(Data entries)
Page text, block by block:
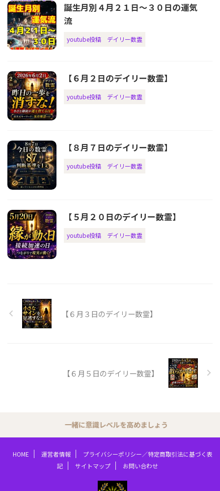
誕生月別４月２１日〜３０日の運気
流
youtube投稿 デイリー数霊
【６月２日のデイリー数霊】
youtube投稿 デイリー数霊
【８月７日のデイリー数霊】
youtube投稿 デイリー数霊
【５月２０日のデイリー数霊】
youtube投稿 デイリー数霊
【６月３日のデイリー数霊】
【６月５日のデイリー数霊】
一緒に意識レベルを高めましょう
HOME 運営者情報
プライバシーポリシー／特定商取引法に基づく表
記
サイトマップ お問い合わせ
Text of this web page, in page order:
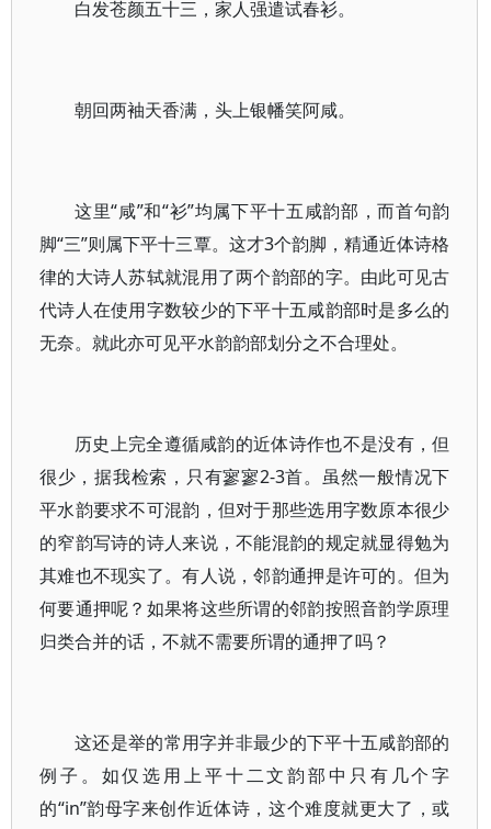
白发苍颜五十三，家人强遣试春衫。
朝回两袖天香满，头上银幡笑阿咸。
这里“咸”和“衫”均属下平十五咸韵部，而首句韵
脚“三”则属下平十三覃。这才3个韵脚，精通近体诗格
律的大诗人苏轼就混用了两个韵部的字。由此可见古
代诗人在使用字数较少的下平十五咸韵部时是多么的
无奈。就此亦可见平水韵韵部划分之不合理处。
历史上完全遵循咸韵的近体诗作也不是没有，但
很少，据我检索，只有寥寥2-3首。虽然一般情况下
平水韵要求不可混韵，但对于那些选用字数原本很少
的窄韵写诗的诗人来说，不能混韵的规定就显得勉为
其难也不现实了。有人说，邻韵通押是许可的。但为
何要通押呢？如果将这些所谓的邻韵按照音韵学原理
归类合并的话，不就不需要所谓的通押了吗？
这还是举的常用字并非最少的下平十五咸韵部的
例子。如仅选用上平十二文韵部中只有几个字
的“in”韵母字来创作近体诗，这个难度就更大了，或
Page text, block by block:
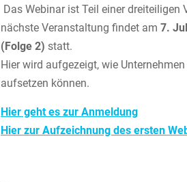
Das Webinar ist Teil einer
nächste Veranstaltung findet am 7.
(Folge 2) statt.
Hier wird aufgezeigt, wie
aufsetzen können.
Hier geht es zur Anmeldung
Hier zur Aufzeichnung des ersten
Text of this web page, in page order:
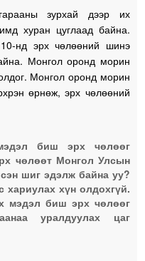
зурхай дээр их
хуран цуглаад байна.
нд эрх чөлөөний шинэ
Монгол оронд морин
Монгол оронд морин
өрнөж, эрх чөлөөний
биш эрх чөлөөг
чөлөөт Монгол Улсын
шиг эдэлж байна уу?
хариулах хүн олдохгүй.
мэдэл биш эрх чөлөөг
уралдуулах цаг
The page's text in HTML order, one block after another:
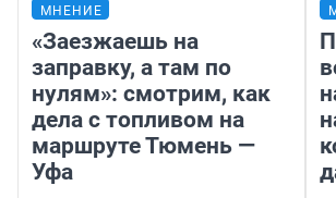
МНЕНИЕ
«Заезжаешь на
заправку, а там по
нулям»: смотрим, как
дела с топливом на
маршруте Тюмень —
Уфа
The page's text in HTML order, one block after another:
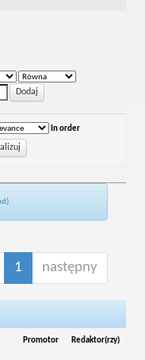
In order
1 następny
Promotor Redaktor(rzy)
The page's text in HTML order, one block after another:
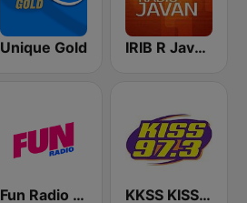
Unique Gold IRIB R Javan راديو جوان
Fun Radio FRANCE KKSS KISS 97.3 FM
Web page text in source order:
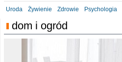
Uroda Żywienie Zdrowie Psychologia
dom i ogród
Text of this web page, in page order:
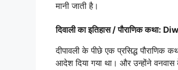
मानी जाती है।
दिवाली का इतिहास / पौराणिक
दीपावली के पीछे एक प्रसिद्ध पौराणिक
आदेश दिया गया था। और उन्होंने
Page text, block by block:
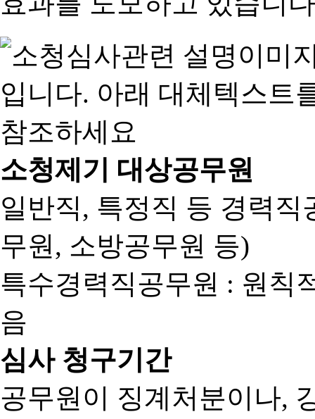
소청제기 대상공무원
일반직, 특정직 등 경력
무원, 소방공무원 등)
특수경력직공무원 : 원칙
음
심사 청구기간
공무원이 징계처분이나,
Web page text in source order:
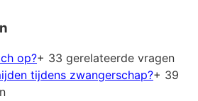
op?+ 33 gerelateerde vragen
tijdens zwangerschap?+ 39
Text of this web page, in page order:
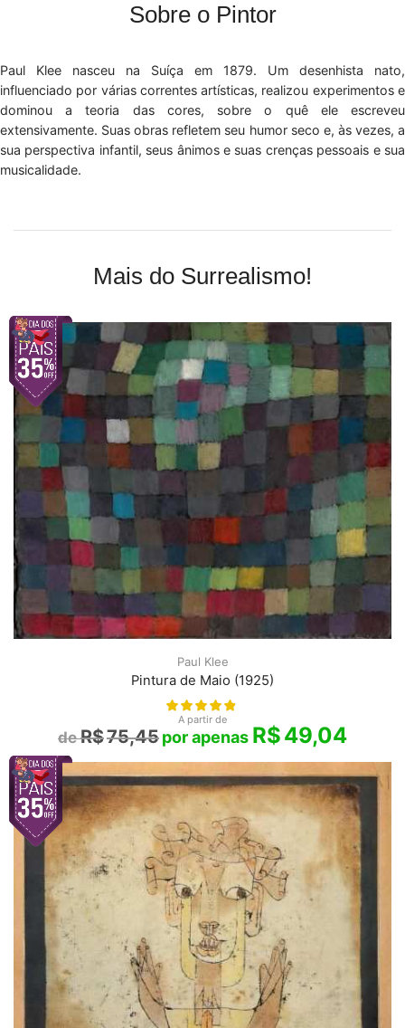
Sobre o Pintor
Paul Klee nasceu na Suíça em 1879. Um desenhista nato,
influenciado por várias correntes artísticas, realizou experimentos e
dominou a teoria das cores, sobre o quê ele escreveu
extensivamente. Suas obras refletem seu humor seco e, às vezes, a
sua perspectiva infantil, seus ânimos e suas crenças pessoais e sua
musicalidade.
Mais do Surrealismo!
Paul Klee
Pintura de Maio (1925)
A partir de
R$75,45 R$49,04
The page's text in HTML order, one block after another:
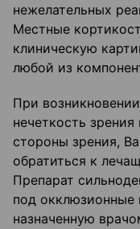
нежелательных
Местные
клиническую
любой из
При
нечеткость
стороны зрения,
обратиться к
Препарат
под окклюзионные
назначенную
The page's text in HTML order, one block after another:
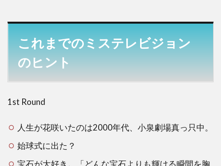
で
の
ミ
ス
ビ
ン
の
ヒ
ン
これまでのミステレビジョン
のヒント
1st Round
人生が花咲いたのは2000年代、小泉劇場真っ只中。
始球式に出た？
宝石が大好き。「どんな宝石よりも輝ける瞬間を胸
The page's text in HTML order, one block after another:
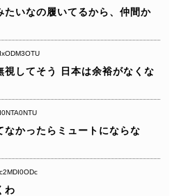
たいなの履いてるから、仲間か
視してそう
日本は余裕がなくな
かったらミュートにならな
わ
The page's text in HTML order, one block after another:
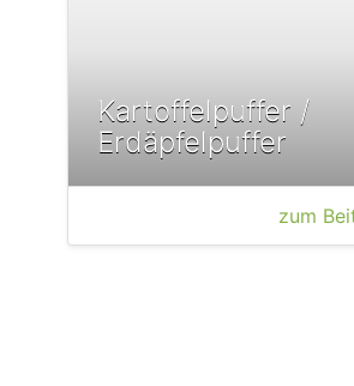
Kartoffelpuffer /
Erdäpfelpuffer
zum
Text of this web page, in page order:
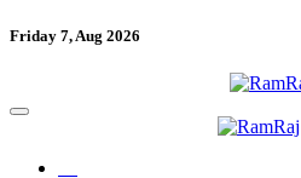
Friday 7, Aug 2026
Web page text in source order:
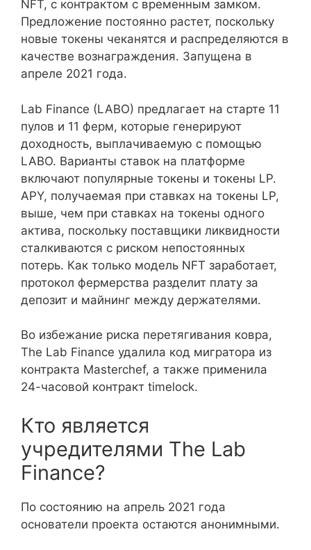
NFT, с контрактом с временным замком.
Предложение постоянно растет, поскольку
новые токены чеканятся и распределяются в
качестве вознаграждения. Запущена в
апреле 2021 года.
Lab Finance (LABO) предлагает на старте 11
пулов и 11 ферм, которые генерируют
доходность, выплачиваемую с помощью
LABO. Варианты ставок на платформе
включают популярные токены и токены LP.
APY, получаемая при ставках на токены LP,
выше, чем при ставках на токены одного
актива, поскольку поставщики ликвидности
сталкиваются с риском непостоянных
потерь. Как только модель NFT заработает,
протокол фермерства разделит плату за
депозит и майнинг между держателями.
Во избежание риска перетягивания ковра,
The Lab Finance удалила код мигратора из
контракта Masterchef, а также применила
24-часовой контракт timelock.
Кто является
учредителями The Lab
Finance?
По состоянию на апрель 2021 года
основатели проекта остаются анонимными.

# TASK TO CARRY OUT:
The entries should be printed again exactly as written, leaving all pictures out.

# COMPLETED EXERCISE:
Page text, block by block:
誕生月別４月２１日〜３０日の運気
流
youtube投稿 デイリー数霊
【６月２日のデイリー数霊】
youtube投稿 デイリー数霊
【８月７日のデイリー数霊】
youtube投稿 デイリー数霊
【５月２０日のデイリー数霊】
youtube投稿 デイリー数霊
【６月３日のデイリー数霊】
【６月５日のデイリー数霊】
一緒に意識レベルを高めましょう
HOME 運営者情報
プライバシーポリシー／特定商取引法に基づく表
記
サイトマップ お問い合わせ
Text of this web page, in page order:
白发苍颜五十三，家人强遣试春衫。
朝回两袖天香满，头上银幡笑阿咸。
这里“咸”和“衫”均属下平十五咸韵部，而首句韵
脚“三”则属下平十三覃。这才3个韵脚，精通近体诗格
律的大诗人苏轼就混用了两个韵部的字。由此可见古
代诗人在使用字数较少的下平十五咸韵部时是多么的
无奈。就此亦可见平水韵韵部划分之不合理处。
历史上完全遵循咸韵的近体诗作也不是没有，但
很少，据我检索，只有寥寥2-3首。虽然一般情况下
平水韵要求不可混韵，但对于那些选用字数原本很少
的窄韵写诗的诗人来说，不能混韵的规定就显得勉为
其难也不现实了。有人说，邻韵通押是许可的。但为
何要通押呢？如果将这些所谓的邻韵按照音韵学原理
归类合并的话，不就不需要所谓的通押了吗？
这还是举的常用字并非最少的下平十五咸韵部的
例子。如仅选用上平十二文韵部中只有几个字
的“in”韵母字来创作近体诗，这个难度就更大了，或
Page text, block by block:
Das Webinar ist Teil einer
nächste Veranstaltung findet am 7.
(Folge 2) statt.
Hier wird aufgezeigt, wie
aufsetzen können.
Hier geht es zur Anmeldung
Hier zur Aufzeichnung des ersten
Text of this web page, in page order:
зурхай дээр их
хуран цуглаад байна.
нд эрх чөлөөний шинэ
Монгол оронд морин
Монгол оронд морин
өрнөж, эрх чөлөөний
биш эрх чөлөөг
чөлөөт Монгол Улсын
шиг эдэлж байна уу?
хариулах хүн олдохгүй.
мэдэл биш эрх чөлөөг
уралдуулах цаг
The page's text in HTML order, one block after another:
МНЕНИЕ
«Заезжаешь на
заправку, а там по
нулям»: смотрим, как
дела с топливом на
маршруте Тюмень —
Уфа
The page's text in HTML order, one block after another:
In order
1 następny
Promotor Redaktor(rzy)
The page's text in HTML order, one block after another:
Unique Gold IRIB R Javan راديو جوان
Fun Radio FRANCE KKSS KISS 97.3 FM
Web page text in source order:
Uroda Żywienie Zdrowie Psychologia
dom i ogród
Text of this web page, in page order:
मानी जाती है।
दिवाली का इतिहास / पौराणिक
दीपावली के पीछे एक प्रसिद्ध पौराणिक
आदेश दिया गया था। और उन्होंने
Page text, block by block:
소청제기 대상공무원
일반직, 특정직 등 경력
무원, 소방공무원 등)
특수경력직공무원 : 원칙
음
심사 청구기간
공무원이 징계처분이나,
Web page text in source order:
op?+ 33 gerelateerde vragen
tijdens zwangerschap?+ 39
Text of this web page, in page order:
Sobre o Pintor
Paul Klee nasceu na Suíça em 1879. Um desenhista nato,
influenciado por várias correntes artísticas, realizou experimentos e
dominou a teoria das cores, sobre o quê ele escreveu
extensivamente. Suas obras refletem seu humor seco e, às vezes, a
sua perspectiva infantil, seus ânimos e suas crenças pessoais e sua
musicalidade.
Mais do Surrealismo!
Paul Klee
Pintura de Maio (1925)
A partir de
R$75,45 R$49,04
The page's text in HTML order, one block after another:
нежелательных
Местные
клиническую
любой из
При
нечеткость
стороны зрения,
обратиться к
Препарат
под окклюзионные
назначенную
The page's text in HTML order, one block after another:
で
の
ミ
ス
ビ
ン
の
ヒ
ン
これまでのミステレビジョン
のヒント
1st Round
人生が花咲いたのは2000年代、小泉劇場真っ只中。
始球式に出た？
宝石が大好き。「どんな宝石よりも輝ける瞬間を胸
The page's text in HTML order, one block after another:
たいなの履いてるから、仲間か
視してそう
日本は余裕がなくな
かったらミュートにならな
わ
The page's text in HTML order, one block after another:
Kartoffelpuffer /
Erdäpfelpuffer
zum
Text of this web page, in page order:
Friday 7, Aug 2026
Web page text in source order:
NFT, с контрактом с временным замком.
Предложение постоянно растет, поскольку
новые токены чеканятся и распределяются в
качестве вознаграждения. Запущена в
апреле 2021 года.
Lab Finance (LABO) предлагает на старте 11
пулов и 11 ферм, которые генерируют
доходность, выплачиваемую с помощью
LABO. Варианты ставок на платформе
включают популярные токены и токены LP.
APY, получаемая при ставках на токены LP,
выше, чем при ставках на токены одного
актива, поскольку поставщики ликвидности
сталкиваются с риском непостоянных
потерь. Как только модель NFT заработает,
протокол фермерства разделит плату за
депозит и майнинг между держателями.
Во избежание риска перетягивания ковра,
The Lab Finance удалила код мигратора из
контракта Masterchef, а также применила
24-часовой контракт timelock.
Кто является
учредителями The Lab
Finance?
По состоянию на апрель 2021 года
основатели проекта остаются анонимными.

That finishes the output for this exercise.